東アジア仏教の諸問題：聖厳博士古稀記念論集= An Anthology of East Asian BUddhism:A Commemorative Volume in Honor of Ven.Sheng-yen on His 70th Birthday
東京, 日本 [Tokyo, Japan]
English Abstract：p. 205-206.
English Abstract The Buddha gave up the realization of the Buddhist Dharma within secular society and attempted to realize it within the confines of the Sangha. This historical fact causes the arising of the concern as to whether the realization of the Pure-land in the secular world is a kind of contradictory intellectual construct. However this intellectual construct is one that can be easily dissipated by a single resolute Buddhist. An actual example of this can be seen in Dharma Master Sheng-yen. This is done through strict self-discipline，and moreover，a praxis of flexibility in regard to society.
With this in mind，I would like to broadly examine actual examples of Zen Buddhism，the Nenbutsu (nian-fo)，and the maintenance of the Precepts as found in the history of Zen Buddhism and elucidate the limits of and possibilities there within. My methodology will begin by examining relevant issues of praxis found in the various events in the early Zen-school from the Bodhidharma onward. I particularly have focused on the relation between the precepts and the Nenbutsu.
In conclusion，it is a fact that there are many mixed motives and methods which cannot be placed into a simplistic doctrinal and developmental perspective.
The reason for this is that there are two conflicting or contradicting purposes：the sect of Zen Buddhism as a primarily elite group of resolute monks, and secondarily the goal of salvation for the masses, common monks and those who are socially disadvantaged.
This structural contradiction，however，increases internal energy and was the cause for the continuing development of a new and vibrant Buddhism.

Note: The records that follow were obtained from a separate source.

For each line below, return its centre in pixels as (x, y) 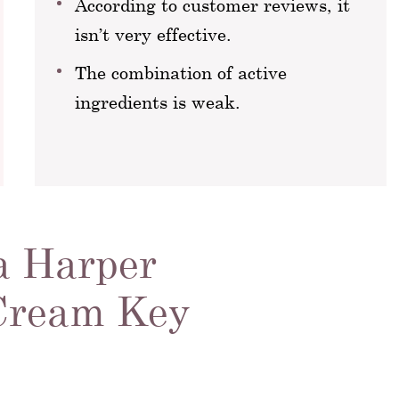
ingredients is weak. (158, 102)
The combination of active (181, 73)
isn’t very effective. (153, 34)
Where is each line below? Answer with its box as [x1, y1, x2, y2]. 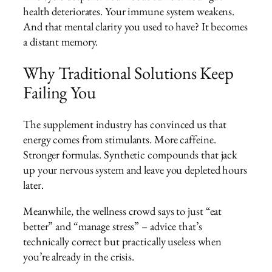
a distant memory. [23, 33, 98, 49]
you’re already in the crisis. [23, 249, 135, 265]
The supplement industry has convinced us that [23, 116, 226, 132]
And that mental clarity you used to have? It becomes [23, 18, 248, 34]
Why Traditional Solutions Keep [23, 61, 234, 84]
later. [23, 177, 44, 192]
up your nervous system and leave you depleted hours [23, 161, 247, 177]
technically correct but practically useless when [23, 234, 222, 250]

On one hand，even if the pitfall of degeneration (into secular demands) awaits, Buddhism holds that the reason for the problems of actual society are based on desire and attachment. Even if this overcoming is fundamentally left up to individual endeavors, the difficulty in achieving this overcoming must not be blamed on intellectual lethargy. That which cuts through the everyday is most likely not lofty idealism，but rather common resolve and the desire to maintain and practice this. For this reason it is necessary to think out the development of a new ideal for the Sangha, which must deal with society-at-large and think of a concrete method for realizing this (ideal). The fruits of Dharma Master Sheng-yen's practice confirm this fact.